2.2.1 Using class Object

A generic class parameter in a C++ template can be straightforwardly translated into Java by turning it into a parameter of type Object, the root of the Java class hierarchy. However this translation is only approximate since the Java class types are reference types [18] as explained below.

• A C++ generic class parameter can be instantiated to a primitive type such as int, char, etc, as well as a class type, while, in Java, only the latter can be simulated. To instantiate a generic class parameter to a primitive type, Java requires the primtive type to be objectified using the corresponding wrapper class such as Integer, Character, Boolean, etc. Because these wrapper classes implement immutable objects, their use does not impact the semantics of assignment, the parameter passing mechanism, and the interpretation of final variables: for immutable objects these operations notice no difference between ``copy semantics'' vs ``reference semantics'', ``call by value'' vs ``call by reference'', and ``immutable variable'' vs ``immutable reference to immutable object''. However, equality is not captured well by the translation: whereas 1 == 1 is true, new Integer(1) == new Integer(1) is false. Here the difference between ``value semantics'' vs ``reference semantics'' can only be concealed if we use the (value based) equals() method instead of ``==''.

• Simulation of instantiation of a generic class parameter with a class type (as opposed to a primitive type) is also convoluted. For instance, to guarantee type safety, Java requires explicit type casts in expressions that use functions returning values of the generic parameter type. (Observe that, in the Java translation, such functions have a return type Object.) Consider the following template:

    template <class T>
  	  class Ccpp {
              private:      T t;
              public:
                Ccpp (T x) {  t = x; }
                 T f(T x)  {   return t;  }
     }
  

  and a first approximation to it in Java:

  	  class Cjava {
                private Object t;
                public Cjava (Object x) {
                  t = x;
                }
                public Object f(Object x) {
                   return t;
                }
                public static void main (String[] args) {
                      Integer io   =   new Integer(5);
                      Cjava c      =   new Cjava(io); 
                      Integer jo   =   (Integer) c.f(io);
                }
    }
  

  In the above Java translation, the method f is not restricted to Integer argument. To impose the necessary type constraint, one can use inheritance and redefinition. However, to override a parent method in a subclass CIntjava, Java requires that the signature of the overriding method be the same as that of the corresponding parent method. (Otherwise, the new definition is treated as a valid overload.) So extra type checking code is needed to preserve the behavior. Observe also that an instance of CIntjava can be assigned to a variable of type Cjava.

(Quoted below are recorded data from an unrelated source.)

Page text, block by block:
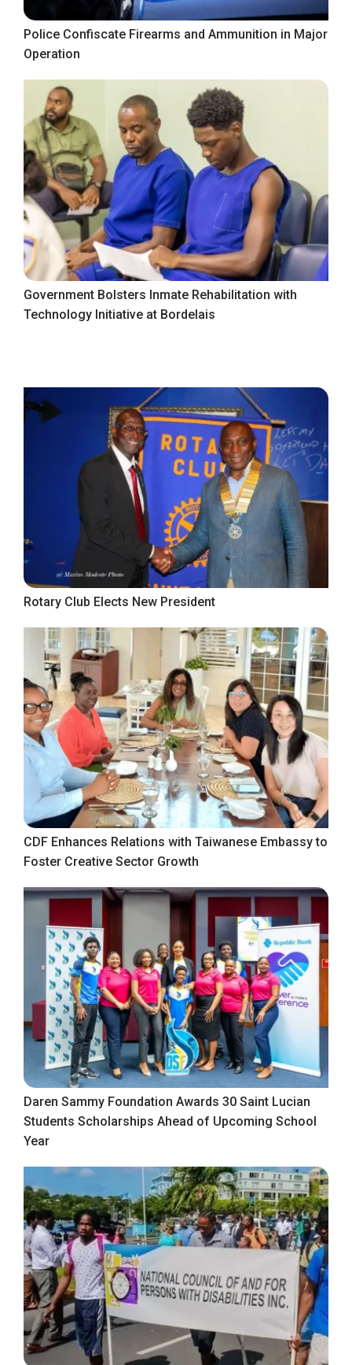
Police Confiscate Firearms and Ammunition in Major
Operation
Government Bolsters Inmate Rehabilitation with
Technology Initiative at Bordelais
Rotary Club Elects New President
CDF Enhances Relations with Taiwanese Embassy to
Foster Creative Sector Growth
Daren Sammy Foundation Awards 30 Saint Lucian
Students Scholarships Ahead of Upcoming School
Year
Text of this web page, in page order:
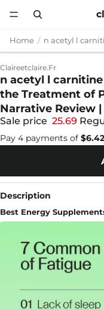
Home
Claireetclaire.fr
n acetyl l
the Treatment of
Narrative Review
Sale price 25.69
Pay 4 payments of $6.42
Description
Best Energy
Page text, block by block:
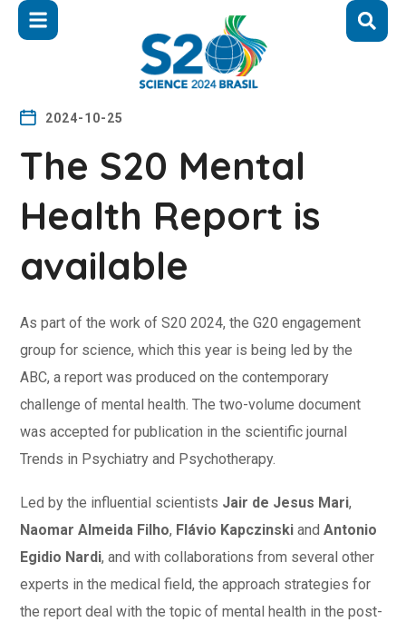
2024-10-25
The S20 Mental
Health Report is
available
As part of the work of S20 2024, the G20 engagement
group for science, which this year is being led by the
ABC, a report was produced on the contemporary
challenge of mental health. The two-volume document
was accepted for publication in the scientific journal
Trends in Psychiatry and Psychotherapy.
Led by the influential scientists Jair de Jesus Mari,
Naomar Almeida Filho, Flávio KapczinskiandAntonio
Egidio Nardi, and with collaborations from several other
experts in the medical field, the approach strategies for
the report deal with the topic of mental health in the post-
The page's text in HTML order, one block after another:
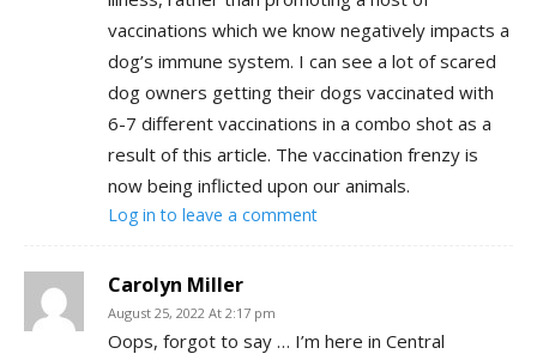
vaccinations which we know negatively impacts a
dog’s immune system. I can see a lot of scared
dog owners getting their dogs vaccinated with
6-7 different vaccinations in a combo shot as a
result of this article. The vaccination frenzy is
now being inflicted upon our animals.
Log in to leave a comment
Carolyn Miller
August 25, 2022 At 2:17 pm
Oops, forgot to say … I’m here in Central
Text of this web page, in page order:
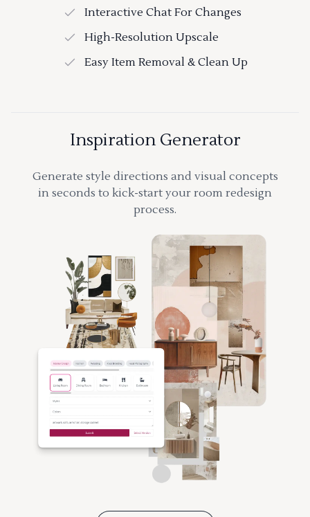
Interactive Chat For Changes
High-Resolution Upscale
Easy Item Removal & Clean Up
Inspiration Generator
Generate style directions and visual concepts
in seconds to kick-start your room redesign
process.
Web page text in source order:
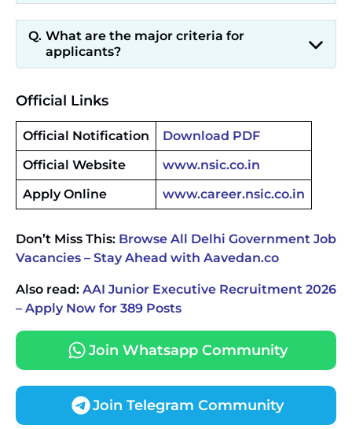
What are the major criteria for
applicants?
Official Links
Official Notification
Download PDF
Official Website
www.nsic.co.in
Apply Online
www.career.nsic.co.in
Don’t Miss This: Browse All Delhi Government Job
Vacancies – Stay Ahead with Aavedan.co
Also read: AAI Junior Executive Recruitment 2026
– Apply Now for 389 Posts
Join Whatsapp Community
Join Telegram Community
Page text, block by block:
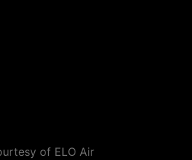
of ELO Air
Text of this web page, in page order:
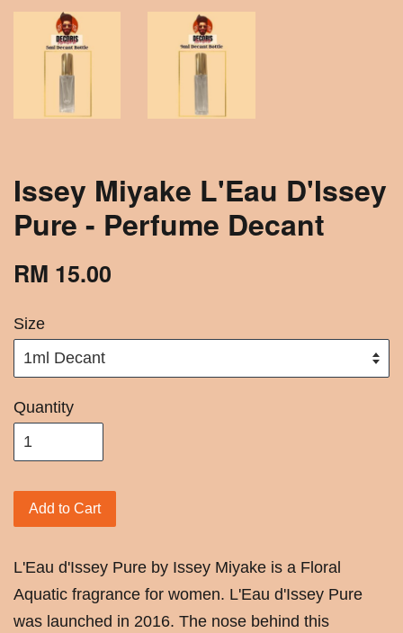
Issey Miyake L'Eau D'Issey
Pure - Perfume Decant
RM 15.00
Size
Quantity
Add to Cart
L'Eau d'Issey Pure by Issey Miyake is a Floral
Aquatic fragrance for women. L'Eau d'Issey Pure
was launched in 2016. The nose behind this
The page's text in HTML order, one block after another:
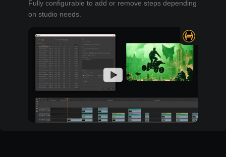
Fully configurable to add or remove steps depending
on studio needs.
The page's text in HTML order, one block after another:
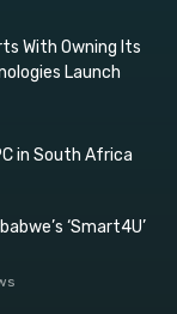
With Owning Its
Launch
in South Africa
‘Smart4U’

  Even though the subclass has ``method-stubs'' of the order of the number of methods in the parent class, it does not require duplication of method bodies.

        class CIntjava extends Cjava {
                public CIntjava (Integer x) {
                  super(x);
                }
                public Object f(Object x) {
                   if (x instanceof Integer) {
                          return super.f(x);
                   } else return null;  /* "Erroneous Call" */
                }
        }
  

  This approach resembles homogeneous translation of Pizza's polymorphism into Java [29].

  Alternatively, one can change the signature of the method f in CIntjava to accept and return only Integer objects. This can be accomplished using composition and forwarding. Unfortunately, all this can clutter up the code and introduce run-time overheads.

  	  class CIntjava {
              protected Cjava c;
              public  CIntjava (Integer x) {
                  c = new Cjava(x);
              }
              public  Integer f(Integer x) {
                    return (Integer) c.f(x);
             }
           }
  

  Observe that Java does not permit covariant typing of Eiffel [27] where a parent method can be overridden in the subclass using a method whose signature is more ``restrictive'' than the corresponding parent method. Observe also that Pizza's support for parameteric polymorphism improves readability, but has similar overheads due to translation into Java [29].

Refer to the Java utility classes such as java.util.Vector, java.util.Stack,
[4] java.util.Hashtable, etc for more examples.